You can view the function’s source code using Function.print_source, or extract it from LazyArray objects yourself with lazy.get_source.

Comparison to alternatives:#

The main difference to other approaches is that autoray is super simple and lightweight, and is not concerned with complex optimizations or modes of execution.

As demonstrated below, the dispatch mechanism in autoray is compatible with tensors objects from both these libraries, so it is not an either/or situation. The comparison is only with regard to when you might want to use lazy computational graph tracing.

dask#

There are many reasons to use dask, but it incurs a pretty large overhead for big computational graphs with comparatively small operations. Calling and computing the modified_gram_schmidt function for a 100x100 matrix (20,102 computational nodes) with dask.array takes ~1min whereas with lazy.array it takes ~0.2s:

import dask.array as da

x = do('random.normal', size=(100, 100), like='numpy')
%%time
dx = da.array(x)
dy = modified_gram_schmidt(dx)
y = dy.compute()
CPU times: user 58.5 s, sys: 315 ms, total: 58.8 s
Wall time: 58.2 s
%%time
lx = lazy.array(x)
ly = modified_gram_schmidt(lx)
y = ly.compute()
CPU times: user 204 ms, sys: 12.1 ms, total: 216 ms
Wall time: 208 ms

Moreover autoray.lazy can also lazily wrap around more backends such as torch due to the automatic dispatch mechanism.

aesara#

aesara is another nice library, and the successor to theano. It is much more heavyweight than autoray with a focus on optimizations, symbolic manipulations such as gradients, and compilation to specific targets (jax, numba or C). It also supports dynamic shapes, whereas autoray restricts itself to static shapes.

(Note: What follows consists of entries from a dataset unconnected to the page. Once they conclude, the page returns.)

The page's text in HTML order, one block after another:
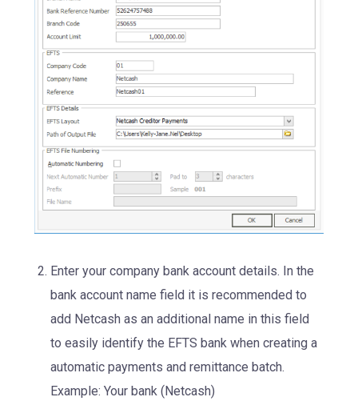
Enter your company bank account details. In the
bank account name field it is recommended to
add Netcash as an additional name in this field
to easily identify the EFTS bank when creating a
automatic payments and remittance batch.
Example: Your bank (Netcash)
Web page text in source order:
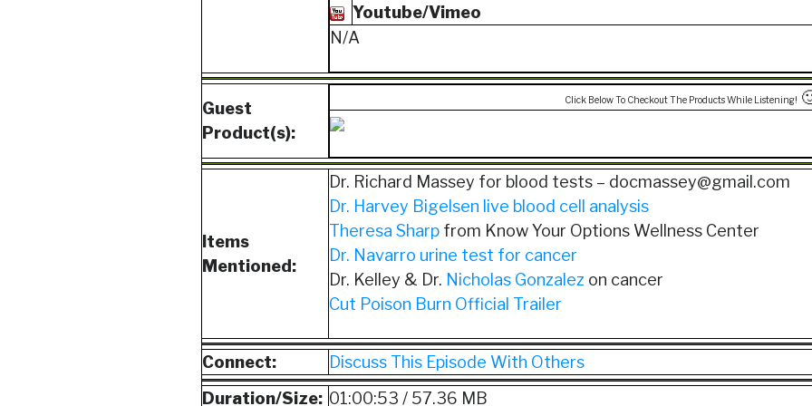
Youtube/Vimeo
N/A
Guest
Product(s):
Click Below To Checkout The Products While Listening!
Items
Mentioned:
Dr. Richard Massey for blood tests – docmassey@gmail.com
Dr. Harvey Bigelsen live blood cell analysis
Theresa Sharp from Know Your Options Wellness Center
Dr. Navarro urine test for cancer
Dr. Kelley & Dr. Nicholas Gonzalez on cancer
Cut Poison Burn Official Trailer
Connect:
Discuss This Episode With Others
Duration/Size: 01:00:53 / 57.36 MB
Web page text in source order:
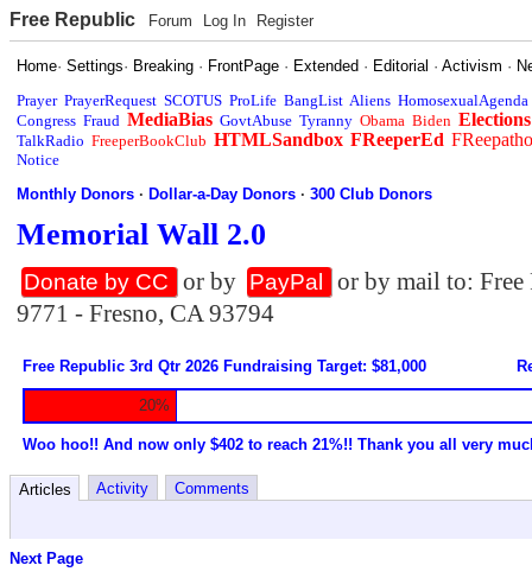
Free Republic Forum Log In Register
Home·Settings· Breaking · FrontPage · Extended · Editorial ·Activism ·
Prayer PrayerRequest SCOTUS ProLife BangList Aliens HomosexualAgenda
Congress Fraud MediaBias GovtAbuse Tyranny Obama Biden Elections
TalkRadio FreeperBookClub HTMLSandbox FReeperEd
Notice
Monthly Donors ·Dollar-a-Day Donors ·300 Club Donors
Memorial Wall 2.0
Donate by CC or by PayPal
or by mail to:
9771 - Fresno, CA 93794
Free Republic 3rd Qtr 2026 Fundraising Target: $81,000
20%
Woo hoo!! And now only $402 to reach 21%!! Thank you all very
Articles Activity Comments
Next Page
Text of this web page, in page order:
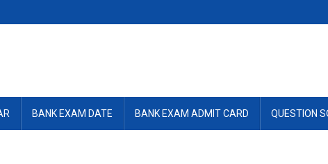
BANK EXAM DATE BANK EXAM ADMIT CARD QUESTION
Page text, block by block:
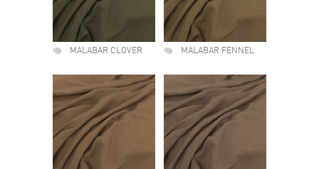
MALABAR CLOVER MALABAR FENNEL
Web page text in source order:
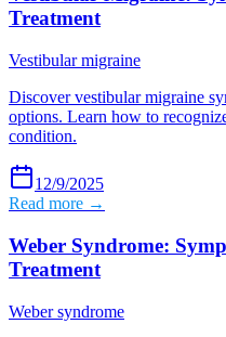
Treatment
Vestibular migraine
Discover vestibular migraine
options. Learn how to
condition.
12/9/2025
Read more →
Weber Syndrome:
Treatment
Weber syndrome
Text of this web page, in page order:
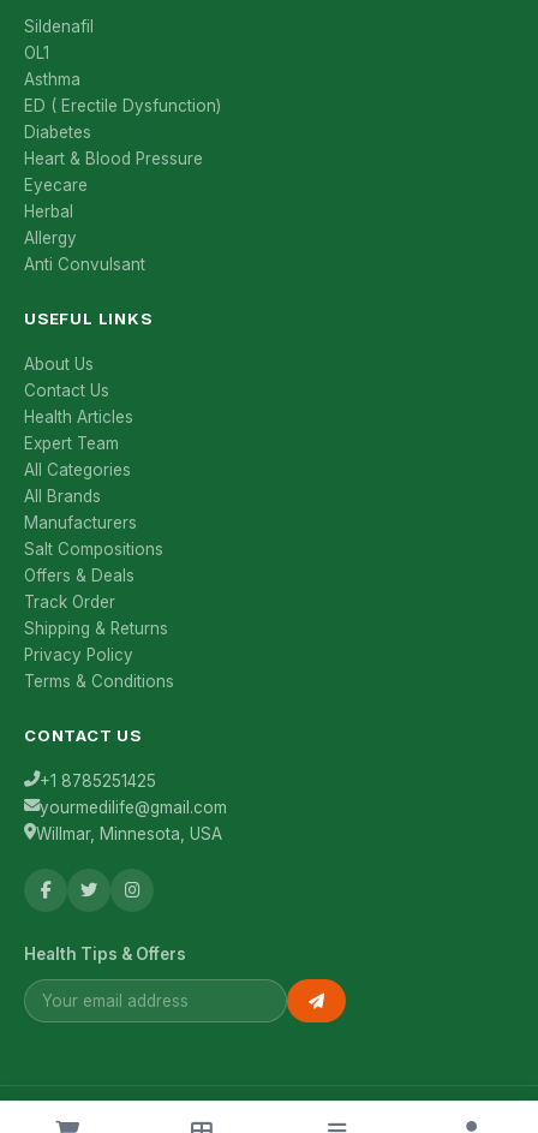
Sildenafil
OL1
Asthma
ED ( Erectile Dysfunction)
Diabetes
Heart & Blood Pressure
Eyecare
Herbal
Allergy
Anti Convulsant
USEFUL LINKS
About Us
Contact Us
Health Articles
Expert Team
All Categories
All Brands
Manufacturers
Salt Compositions
Offers & Deals
Track Order
Shipping & Returns
Privacy Policy
Terms & Conditions
CONTACT US
+1 8785251425
yourmedilife@gmail.com
Willmar, Minnesota, USA
Health Tips & Offers
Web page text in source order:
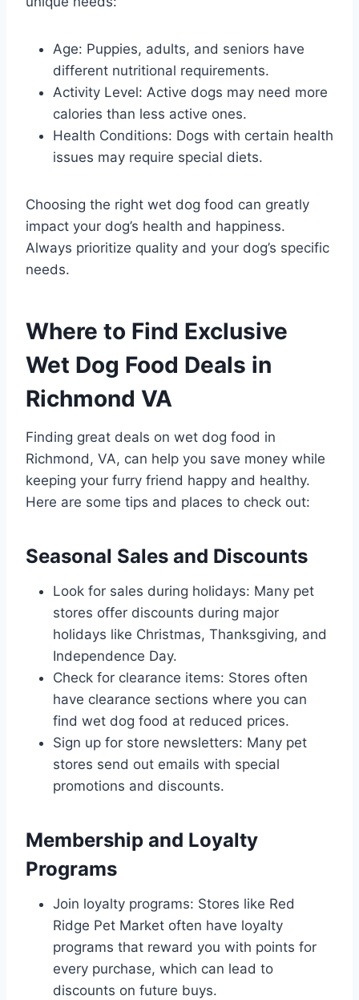
Age: Puppies, adults, and seniors have
different nutritional requirements.
Activity Level: Active dogs may need more
calories than less active ones.
Health Conditions: Dogs with certain health
issues may require special diets.
Choosing the right wet dog food can greatly
impact your dog’s health and happiness.
Always prioritize quality and your dog’s specific
needs.
Where to Find Exclusive
Wet Dog Food Deals in
Richmond VA
Finding great deals on wet dog food in
Richmond, VA, can help you save money while
keeping your furry friend happy and healthy.
Here are some tips and places to check out:
Seasonal Sales and Discounts
Look for sales during holidays: Many pet
stores offer discounts during major
holidays like Christmas, Thanksgiving, and
Independence Day.
Check for clearance items: Stores often
have clearance sections where you can
find wet dog food at reduced prices.
Sign up for store newsletters: Many pet
stores send out emails with special
promotions and discounts.
Membership and Loyalty
Programs
Join loyalty programs: Stores like Red
Ridge Pet Market often have loyalty
programs that reward you with points for
every purchase, which can lead to
discounts on future buys.
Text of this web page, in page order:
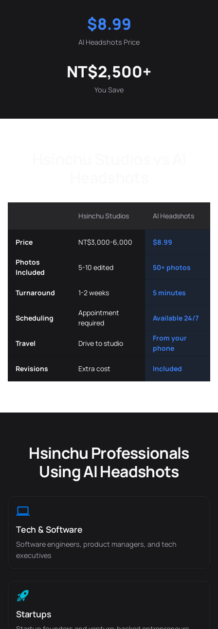
$8.99
AI Headshots Price
NT$2,500+
You Save
Hsinchu Studios AI Headshots
Price NT$3,000-6,000 $8.99
Photos
Included
5-10 edited 50+ photos
Turnaround 1-2 weeks 5 minutes
Scheduling
Appointment
required
Available 24/7
Travel Drive to studio
From your
phone
Revisions Extra cost Included
Hsinchu Professionals
Using AI Headshots
Tech & Software
Software engineers, product managers, and tech
executives
Startups
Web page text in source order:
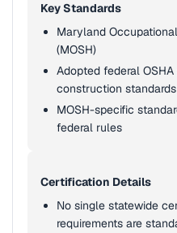
Key Standards
Maryland
(MOSH)
Adopted federal
construction standards
MOSH-specific
federal rules
Certification Details
No single statewide
requirements are
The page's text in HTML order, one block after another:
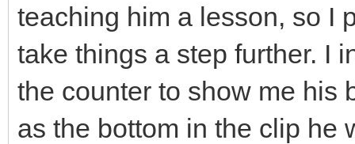
teaching him a lesson, so I
take things a step further. I
the counter to show me his
as the bottom in the clip he
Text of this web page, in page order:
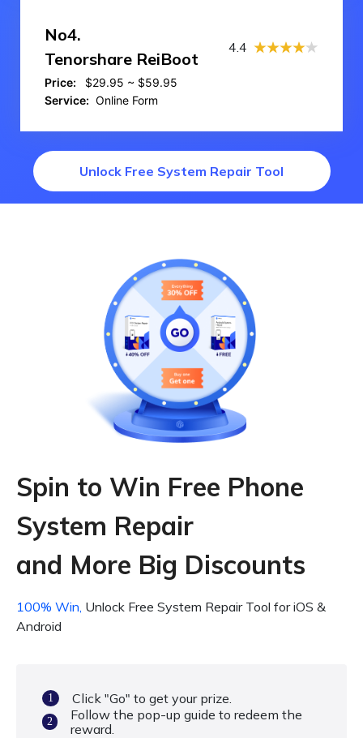
No4.
Tenorshare ReiBoot
4.4
Price:
$29.95 ~ $59.95
Service: Online Form
Unlock Free System Repair Tool
Spin to Win Free Phone
System Repair
and More Big Discounts
100% Win, Unlock Free System Repair Tool for iOS &
Android
1 Click "Go" to get your prize.
2
Follow the pop-up guide to redeem the
reward.
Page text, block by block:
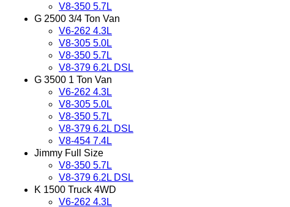
V8-350 5.7L
G 2500 3/4 Ton Van
V6-262 4.3L
V8-305 5.0L
V8-350 5.7L
V8-379 6.2L DSL
G 3500 1 Ton Van
V6-262 4.3L
V8-305 5.0L
V8-350 5.7L
V8-379 6.2L DSL
V8-454 7.4L
Jimmy Full Size
V8-350 5.7L
V8-379 6.2L DSL
K 1500 Truck 4WD
V6-262 4.3L
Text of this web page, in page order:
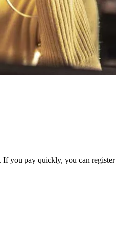
you pay quickly, you can
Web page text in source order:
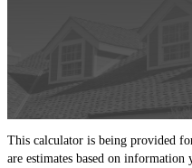
This calculator is being provided
are estimates based on
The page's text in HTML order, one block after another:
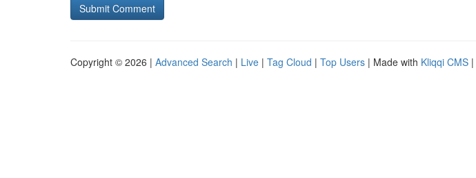
Copyright © 2026 | Advanced Search | Live | Tag Cloud | Top Users | Made with Kliqqi CMS |
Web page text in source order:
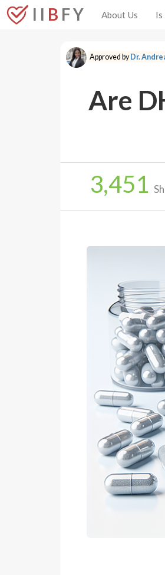
I I B F Y About Us Is
Approved byDr.
Are
3,451
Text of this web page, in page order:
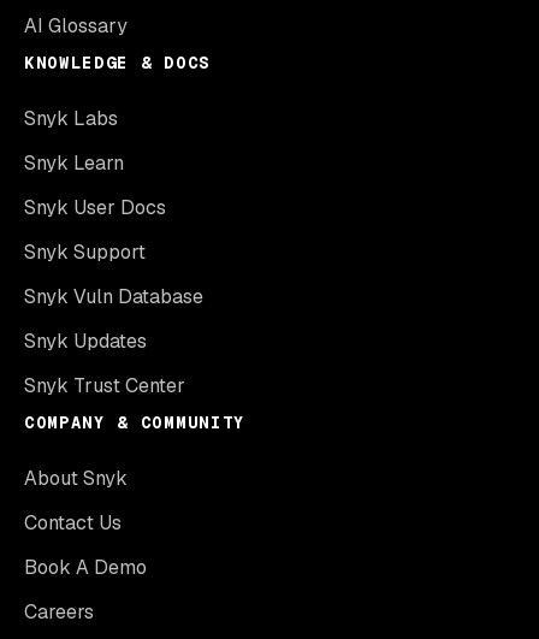
AI Glossary
KNOWLEDGE & DOCS
Snyk Labs
Snyk Learn
Snyk User Docs
Snyk Support
Snyk Vuln Database
Snyk Updates
Snyk Trust Center
COMPANY & COMMUNITY
About Snyk
Contact Us
Book A Demo
Careers
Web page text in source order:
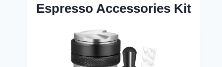
Espresso Accessories Kit
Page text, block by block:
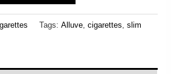
Tags:Alluve,cigarettes,slim
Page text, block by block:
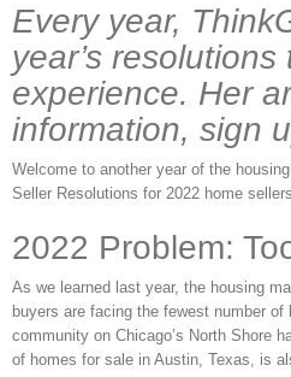
Every year,
year’s
experience. Her
information, sign
Welcome to another year of the
Seller Resolutions for 2022 home
2022 Problem:
As we learned last year, the housing
buyers are facing the fewest number
community on Chicago’s North Shore
of homes for sale in Austin, Texas, is
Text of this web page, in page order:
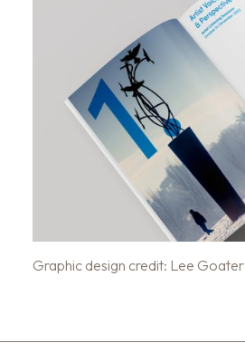
Graphic design credit: Lee Goater
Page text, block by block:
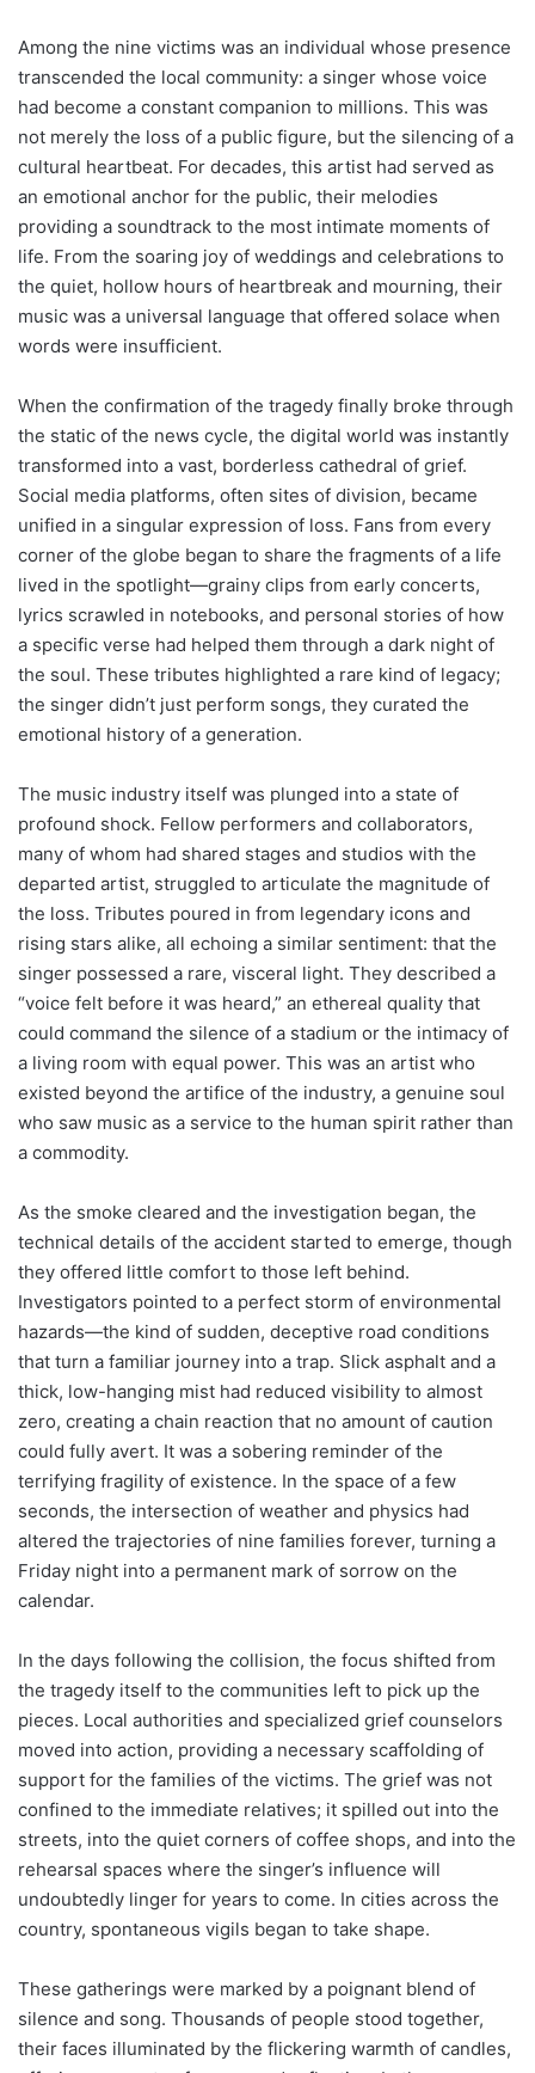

aesara is indeed quite compatible with autoray, but the fact that it often falls back to dynamic/unknown shapes occasionally makes things tricky.

import aesara
import aesara.tensor as at

# create equivalent of a Variable
ax = at.tensor("float64", (10, 10))
%%time
# construct the computational graph
ay = modified_gram_schmidt(ax)
CPU times: user 175 ms, sys: 0 ns, total: 175 ms
Wall time: 174 ms
# aesara falls back to dynamic shapes quite often, which can be tricky
print(ay, shape(ay))
Join.0 (None, None)
# # if you want to view the graph, you could use pydotprint:
# aesara.printing.pydotprint(ay)

Actually compiling the graph can take quite a long time for anything but quite small graphs (similarly to jax/XLA):

%%time
f = aesara.function([ax], ay)
CPU times: user 5min 53s, sys: 189 ms, total: 5min 54s
Wall time: 5min 54s

However, the function produced, should be heavily optimized, and ought to be much faster than a pure python function for computations not dominated by large linear algebra operations.

x = do('random.normal', size=(10, 10), like='numpy')
f(x)
array([[ 0.08811928,  0.45177107, -0.23512127,  0.56826279, -0.10209893,
         0.04483325,  0.00321893, -0.06721217,  0.23305057,  0.58194387],
       [ 0.20286314, -0.16805831, -0.22599417,  0.12787872, -0.0876818 ,
        -0.34810252, -0.36127286, -0.46075707, -0.61894859,  0.09165501],
       [ 0.13412721,  0.36994813,  0.700074  , -0.06636773, -0.23315896,
        -0.44683645,  0.13946412, -0.26698148,  0.07190328, -0.02673288],
       [ 0.1407475 ,  0.29877271,  0.14226686, -0.02852857,  0.04154398,
         0.75386262,  0.07329936, -0.44735181, -0.25730248, -0.16773645],
       [ 0.04966494,  0.17005891, -0.26316584, -0.51207777,  0.319918  ,
        -0.1089547 , -0.302915  , -0.43376454,  0.48719139,  0.07516769],
       [ 0.02527629, -0.27882853,  0.49141276,  0.35693951,  0.63621879,
         0.07151982, -0.34254243, -0.019437  ,  0.0824143 ,  0.13538384],
       [ 0.76372311,  0.15424796, -0.13639341, -0.06633823,  0.40270286,
        -0.13394064,  0.31463354,  0.2651581 , -0.12780612, -0.06467988],
       [ 0.46141628, -0.31660808, -0.04249231,  0.30744742, -0.37957198,
         0.08494901, -0.18073615, -0.13298267,  0.46522187, -0.41527374],
       [-0.27891892, -0.11882063, -0.1926552 ,  0.33001037,  0.3000039 ,
        -0.2147232 ,  0.58955971, -0.43279871,  0.09319829, -0.28700755],
       [ 0.19026913, -0.54471619,  0.12261167, -0.24092508, -0.14976652,
         0.14350703,  0.39536722, -0.21896414,  0.07494096,  0.58403977]])

Hopefully aesara will be another possible target for autoray.autojit, eventually.